Luca: Beh a 45 anni mi sembra di sapere sempre meglio cosa voglio e come lo voglio fare, questo sì. Ma mi resta addosso una buona fetta di inquietudine, di incazzatura e di irascibilità con cui combatto ogni giorno nella vita e nella musica. Insomma mi sento più centrato che pacificato.

Gianni: Che fine hanno fatto i posti “veri” per fare musica? A me pare che non ce ne siano quasi più, guardando anche a Milano (la nostra città) che è sempre stata ricca da questo punto di vista. Mancanza di passione o appiattimento verso il basso (dovuto in parte anche alla crisi economica e di settore)?
Luca: A Milano siamo sicuramente al minimo storico. In ogni caso, in giro per l’Italia, è la birra a dominare sulla passione per la musica, da parte dei gestori di club. Abbasso la musica, viva la birra! Ci sono per fortuna delle piacevoli eccezioni .

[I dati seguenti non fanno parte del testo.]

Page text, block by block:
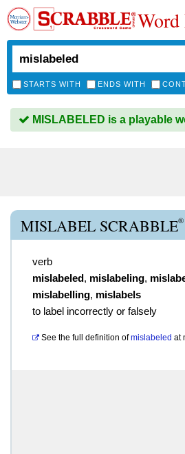
STARTS WITH ENDS WITH
MISLABELED is a playable
MISLABEL SCRABBLE®
verb
mislabeled, mislabeling,
mislabelling, mislabels
to label incorrectly or falsely
See the full definition of mislabeled at
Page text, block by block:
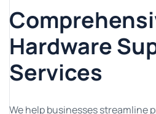
Hardware
Services
We help businesses streamline
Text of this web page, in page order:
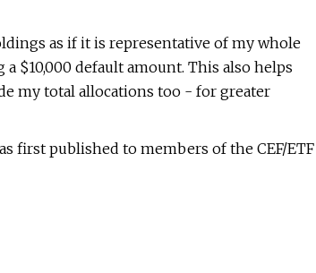
as if it is representative of my whole
$10,000 default amount. This also helps
my total allocations too - for greater
first published to members of the CEF/ETF
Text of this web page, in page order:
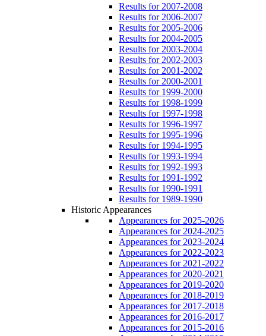
Results for 2007-2008
Results for 2006-2007
Results for 2005-2006
Results for 2004-2005
Results for 2003-2004
Results for 2002-2003
Results for 2001-2002
Results for 2000-2001
Results for 1999-2000
Results for 1998-1999
Results for 1997-1998
Results for 1996-1997
Results for 1995-1996
Results for 1994-1995
Results for 1993-1994
Results for 1992-1993
Results for 1991-1992
Results for 1990-1991
Results for 1989-1990
Historic Appearances
Appearances for 2025-2026
Appearances for 2024-2025
Appearances for 2023-2024
Appearances for 2022-2023
Appearances for 2021-2022
Appearances for 2020-2021
Appearances for 2019-2020
Appearances for 2018-2019
Appearances for 2017-2018
Appearances for 2016-2017
Appearances for 2015-2016
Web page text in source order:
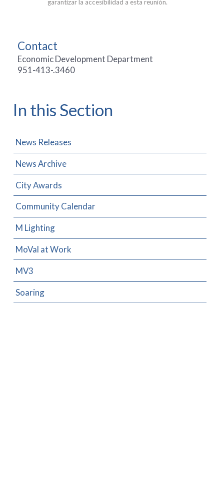
garantizar la accesibilidad a esta reunión.
Contact
Economic Development Department
951-413-.3460
In this Section
News Releases
News Archive
City Awards
Community Calendar
M Lighting
MoVal at Work
MV3
Soaring
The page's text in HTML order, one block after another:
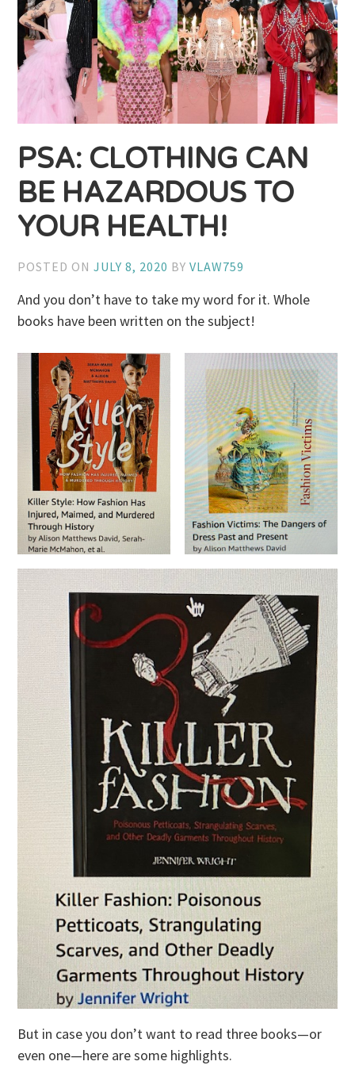
PSA: CLOTHING CAN
BE HAZARDOUS TO
YOUR HEALTH!
POSTED ONJULY 8, 2020 BYVLAW759
And you don’t have to take my word for it. Whole
books have been written on the subject!
But in case you don’t want to read three books—or
even one—here are some highlights.
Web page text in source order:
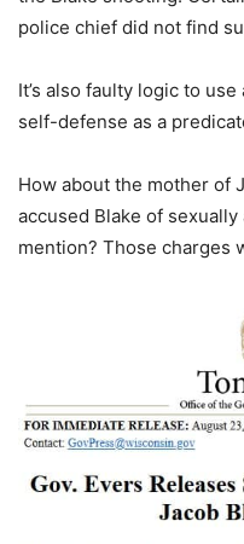
police chief did not find
It’s also faulty logic to
self-defense as a
How about the mother of
accused Blake of
mention? Those charges
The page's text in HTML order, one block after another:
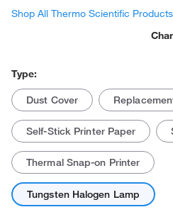
Shop All Thermo Scientific Products
Type:
Dust Cover
Self-Stick Printer Paper
Thermal Snap-on Printer
Tungsten Halogen Lamp
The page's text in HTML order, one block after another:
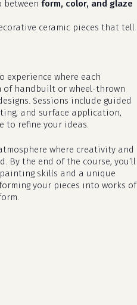
in the cart.
to shop
form, color, and glaze
ceramic pieces that tell
experience where each
handbuilt or wheel-thrown
Sessions include guided
and surface application,
to refine your ideas.
where creativity and
By the end of the course, you’ll
skills and a unique
your pieces into works of
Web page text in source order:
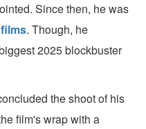
Since then, he was
. Though, he
2025 blockbuster
the shoot of his
film's wrap with a
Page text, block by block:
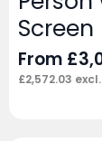
Screen
From £
£2,572.03
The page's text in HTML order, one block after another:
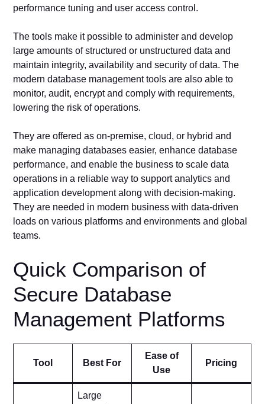
performance tuning and user access control.
The tools make it possible to administer and develop
large amounts of structured or unstructured data and
maintain integrity, availability and security of data. The
modern database management tools are also able to
monitor, audit, encrypt and comply with requirements,
lowering the risk of operations.
They are offered as on-premise, cloud, or hybrid and
make managing databases easier, enhance database
performance, and enable the business to scale data
operations in a reliable way to support analytics and
application development along with decision-making.
They are needed in modern business with data-driven
loads on various platforms and environments and global
teams.
Quick Comparison of
Secure Database
Management Platforms
Tool Best For
Ease of
Use
Pricing
Large
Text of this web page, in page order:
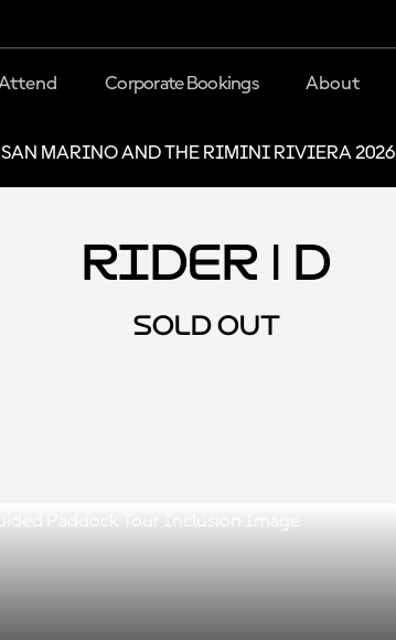
Corporate Bookings About
SAN MARINO AND THE RIMINI RIVIERA 2026
Rider | D
SOLD OUT

Gianni: Mi parli dei concerti che hai fatto su Skype? Come funziona, com’è andata e se ne farai ancora.

Luca: Li ho fatti in passato e li rifarò ancora quest’inverno. Farò prenotare sul sito, dopo aver pubblicato un calendario di date disponibili.  Il giorno prestabilito io li chiamerò su skype per un minilive acustico di una ventina di minuti, da casa mia. Live ad personam.

Gianni: Parlami del potere delle radio, quanto influiscono sulla buona o cattiva sorte di un disco?
Luca: Ti rispondo così: voglio iniziare a raccogliere le firme per una proposta di legge che tuteli la musica prodotta in Italia, sulla scia di quella che hanno in Francia per cui il cinquanta percento dello spazio radiofonico va alla produzione locale, il restante cinquanta a quella internazionale. Solo così riesci a difendere l’industria musicale e di conseguenza la cultura di un Paese.

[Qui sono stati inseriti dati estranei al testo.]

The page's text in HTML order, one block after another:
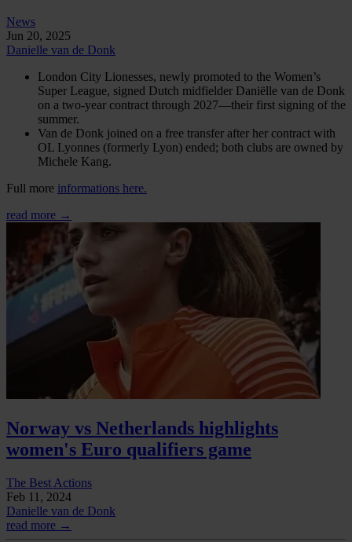
News
Jun 20, 2025
Danielle van de Donk
London City Lionesses, newly promoted to the Women’s
Super League, signed Dutch midfielder Daniëlle van de Donk
on a two-year contract through 2027—their first signing of the
summer.
Van de Donk joined on a free transfer after her contract with
OL Lyonnes (formerly Lyon) ended; both clubs are owned by
Michele Kang.
Full more informations here.
read more →
Norway vs Netherlands highlights
women's Euro qualifiers game
The Best Actions
Feb 11, 2024
Danielle van de Donk
read more →
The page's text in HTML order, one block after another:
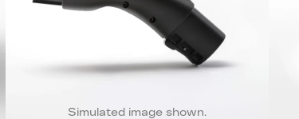
Simulated image shown.
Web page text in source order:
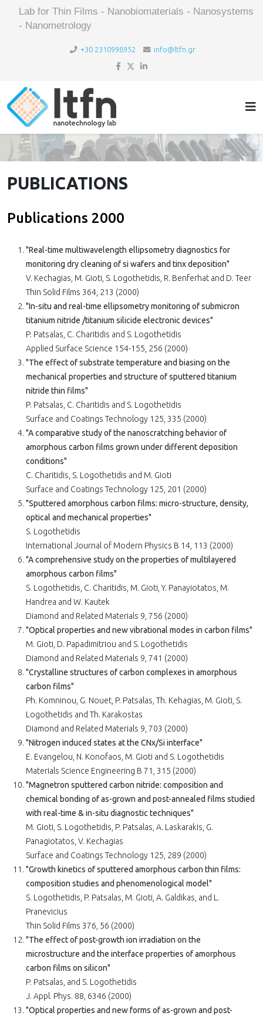
Lab for Thin Films - Nanobiomaterials - Nanosystems
- Nanometrology
+30 2310998952 info@ltfn.gr
PUBLICATIONS
Publications 2000
"Real-time multiwavelength ellipsometry diagnostics for
monitoring dry cleaning of si wafers and tinx deposition"
V. Kechagias, M. Gioti, S. Logothetidis, R. Benferhat and D. Teer
Thin Solid Films 364, 213 (2000)
"In-situ and real-time ellipsometry monitoring of submicron
titanium nitride /titanium silicide electronic devices"
P. Patsalas, C. Charitidis and S. Logothetidis
Applied Surface Science 154-155, 256 (2000)
"The effect of substrate temperature and biasing on the
mechanical properties and structure of sputtered titanium
nitride thin films"
P. Patsalas, C. Charitidis and S. Logothetidis
Surface and Coatings Technology 125, 335 (2000)
"A comparative study of the nanoscratching behavior of
amorphous carbon films grown under different deposition
conditions"
C. Charitidis, S. Logothetidis and M. Gioti
Surface and Coatings Technology 125, 201 (2000)
"Sputtered amorphous carbon films: micro-structure, density,
optical and mechanical properties"
S. Logothetidis
International Journal of Modern Physics B 14, 113 (2000)
"A comprehensive study on the properties of multilayered
amorphous carbon films"
S. Logothetidis, C. Charitidis, M. Gioti, Y. Panayiotatos, M.
Handrea and W. Kautek
Diamond and Related Materials 9, 756 (2000)
"Optical properties and new vibrational modes in carbon films"
M. Gioti, D. Papadimitriou and S. Logothetidis
Diamond and Related Materials 9, 741 (2000)
"Crystalline structures of carbon complexes in amorphous
carbon films"
Ph. Komninou, G. Nouet, P. Patsalas, Th. Kehagias, M. Gioti, S.
Logothetidis and Th. Karakostas
Diamond and Related Materials 9, 703 (2000)
"Nitrogen induced states at the CNx/Si interface"
E. Evangelou, N. Konofaos, M. Gioti and S. Logothetidis
Materials Science Engineering B 71, 315 (2000)
"Magnetron sputtered carbon nitride: composition and
chemical bonding of as-grown and post-annealed films studied
with real-time & in-situ diagnostic techniques"
M. Gioti, S. Logothetidis, P. Patsalas, A. Laskarakis, G.
Panagiotatos, V. Kechagias
Surface and Coatings Technology 125, 289 (2000)
"Growth kinetics of sputtered amorphous carbon thin films:
composition studies and phenomenological model"
S. Logothetidis, P. Patsalas, M. Gioti, A. Galdikas, and L.
Pranevicius
Thin Solid Films 376, 56 (2000)
"The effect of post-growth ion irradiation on the
microstructure and the interface properties of amorphous
carbon films on silicon"
P. Patsalas, and S. Logothetidis
J. Appl. Phys. 88, 6346 (2000)
"Optical properties and new forms of as-grown and post-

Gianni: La tua musica mi fa pensare a te come un ascoltatore di molti generi, è così? Chi sono i musicisti, cantanti, che ascolti più spesso?                                                                                                                Luca: Molti classici come Rolling Stones, Beatles e Jimi Hendrix, molta black music, soprattutto soul, rhytm’n’blues e reggae, James Brown e Marvin Gaye su tutti, un po’ di irregolari tipo Nick Cave, Tom Waits, Paul Weller, David Byrne . Altri più recenti tra cui Bon Iver, Fink, Kiwanuka e Macmorrow. Certamente i Radiohead! E molti classici italiani come Modugno, Tenco, De Gregori. Questi ovviamente sono solo quelli in cima alla lista. Poi ci sono le deviazioni sull’elettronica, un po’ di jazz e i dischi di alcuni miei coetanei italiani.

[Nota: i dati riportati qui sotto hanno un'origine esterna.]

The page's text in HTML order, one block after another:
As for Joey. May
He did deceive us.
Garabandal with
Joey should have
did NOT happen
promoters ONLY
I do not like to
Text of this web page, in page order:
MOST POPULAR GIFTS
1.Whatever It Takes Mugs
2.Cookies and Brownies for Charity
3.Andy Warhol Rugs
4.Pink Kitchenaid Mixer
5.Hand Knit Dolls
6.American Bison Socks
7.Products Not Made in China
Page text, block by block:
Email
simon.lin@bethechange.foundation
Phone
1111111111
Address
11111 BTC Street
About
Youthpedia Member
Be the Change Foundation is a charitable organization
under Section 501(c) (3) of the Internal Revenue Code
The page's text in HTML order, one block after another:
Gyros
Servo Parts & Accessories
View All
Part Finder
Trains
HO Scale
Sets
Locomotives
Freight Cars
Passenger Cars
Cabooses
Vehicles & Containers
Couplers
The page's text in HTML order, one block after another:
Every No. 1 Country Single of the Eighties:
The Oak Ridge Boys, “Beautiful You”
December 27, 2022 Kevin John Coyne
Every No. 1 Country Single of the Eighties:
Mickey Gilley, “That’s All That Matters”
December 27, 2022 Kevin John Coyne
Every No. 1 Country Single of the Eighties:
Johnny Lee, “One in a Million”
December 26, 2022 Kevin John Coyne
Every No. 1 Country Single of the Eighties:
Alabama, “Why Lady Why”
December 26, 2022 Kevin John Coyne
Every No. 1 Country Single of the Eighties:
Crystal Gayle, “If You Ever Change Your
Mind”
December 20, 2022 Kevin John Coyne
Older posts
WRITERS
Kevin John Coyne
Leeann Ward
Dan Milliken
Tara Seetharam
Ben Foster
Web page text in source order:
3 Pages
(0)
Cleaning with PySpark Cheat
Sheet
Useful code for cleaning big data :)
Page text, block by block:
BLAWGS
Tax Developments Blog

Gianni: Alla presentazione del disco nuovo, alla Fnac qui a Milano, qualche mese fa, ho visto i tuoi bambini, che dicono quando ascoltano le tue canzoni? Cose tipo “Papà spostati che ci sono i cartoni” o sono interessati?
Luca: No no, le mie canzoni per loro hanno uno spazio privilegiato e mi piace che sia così. Hanno le loro preferenze, cambiano i titoli a loro piacimento. Insomma non mi posso lamentare. Posso anche interrompere i Fantagenitori con Una mela rossa ed uscirne vincitore.

Gianni: Qual è l’album che ti ha cambiato la vita, o quello di cui non potresti fare a meno?
Luca: I dischi con cui è scattata la scintilla sono i primi che ho comprato nel 1977 verso i dieci, undici anni, quando abitavo in Germania: due raccolte di Elvis e Burattino senza fili di Bennato. Gli indispensabili sono veramente troppi per sceglierne uno solo.

Gianni: Il nostro è un blog letterario, a questo punto, devo chiederti quali sono i tuoi scrittori e poeti preferiti, i libri che ami o che hai amato di più.
Luca: Anche qui, come sopra, la scelta è complicata. Ma i miei esordi da lettore sono stati folgorati da Hesse, Bukowski, Pasolini, Wilde. Poi Amado e London. Col tempo Hornby e i primi di Palahniuk. La trilogia noir di Izzo. Bunker e John Fante. Erri De Luca, Alda Merini. Ferrandino e Sorrentino. E poi le biografie di musicisti.

Gianni: Nella dedica che mi hai fatto su Supernaturale hai scritto: “A Gianni perché c’è bisogno dei poeti”. C’è bisogno (e tanto) anche dei musicisti lo sai?
Luca: Sì ma la poesia è molto meno compromessa della musica. Il poeta ha una purezza di sguardo sul mondo e sulla vita che la musica non sempre ha. La poesia si batte ad armi pari con la scienza e la religione. La poesia è più disinteressata. La musica può fare lo stesso, e ce ne sono infiniti esempi, ma molto spesso preferisce misurarsi con Dolce e Gabbana, con rispetto parlando. Ecco perché i poeti sono più necessari.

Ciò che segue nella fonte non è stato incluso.